In this section, we delved into the process of loading and handling 2-dimensional data, focusing on a size distribution dataset. We walked through several crucial steps, providing a comprehensive guide to managing and visualizing complex data structures. Here’s a recap of what we covered:

Setting the Working Path: We began by establishing the working directory for our data, a foundational step in ensuring our scripts access the correct files.
Loading the Data: Using the loader module, we demonstrated how to import raw data from a file, setting the stage for further processing.

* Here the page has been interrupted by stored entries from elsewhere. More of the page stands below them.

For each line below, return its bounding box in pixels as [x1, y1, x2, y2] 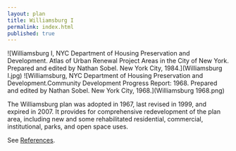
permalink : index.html [7, 23, 74, 30]
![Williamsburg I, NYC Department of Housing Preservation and [7, 49, 190, 58]
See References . [7, 136, 56, 145]
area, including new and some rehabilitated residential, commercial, [7, 115, 204, 124]
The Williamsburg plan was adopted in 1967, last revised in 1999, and [7, 100, 206, 109]
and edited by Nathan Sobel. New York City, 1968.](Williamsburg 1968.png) [7, 86, 225, 95]
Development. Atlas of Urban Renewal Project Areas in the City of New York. [7, 57, 229, 65]
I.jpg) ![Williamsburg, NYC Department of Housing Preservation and [7, 72, 203, 80]
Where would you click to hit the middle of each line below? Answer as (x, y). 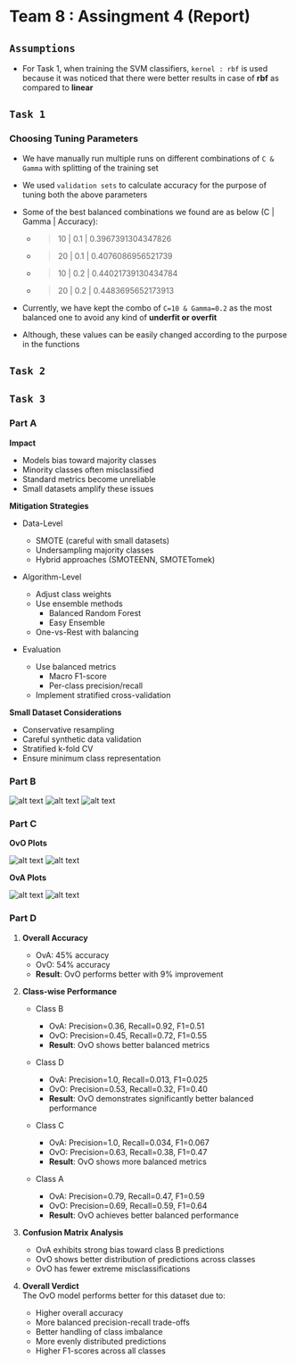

Formatting the Data: We then tackled the challenge of formatting 2-dimensional data, extracting size bins as headers, and preparing the dataset for analysis.
Initial Plotting: To get a preliminary understanding of our data, we created initial plots. This step is crucial for visually inspecting the data and confirming its integrity.
Generating the Settings Dictionary: We utilized the settings_generator to create settings dictionaries for both 1-dimensional and 2-dimensional data. This streamlines the data loading process, especially for complex datasets.
Loading Data with the Interface: We showcased how to use the loader interface to efficiently load data using the predefined settings, emphasizing the ease and efficiency it brings to the data loading process.
Advanced Plotting of the Data Stream: Lastly, we explored more advanced data visualization techniques, including creating contour plots. This allowed us to visualize how particle concentration varied across different sizes and times, offering valuable insights into our dataset.

Throughout this section, we focused on making each step clear and accessible, particularly for those new to working with 2-dimensional datasets in Python. By following these steps, you can effectively manage and analyze complex data, gaining deeper insights into your research or projects.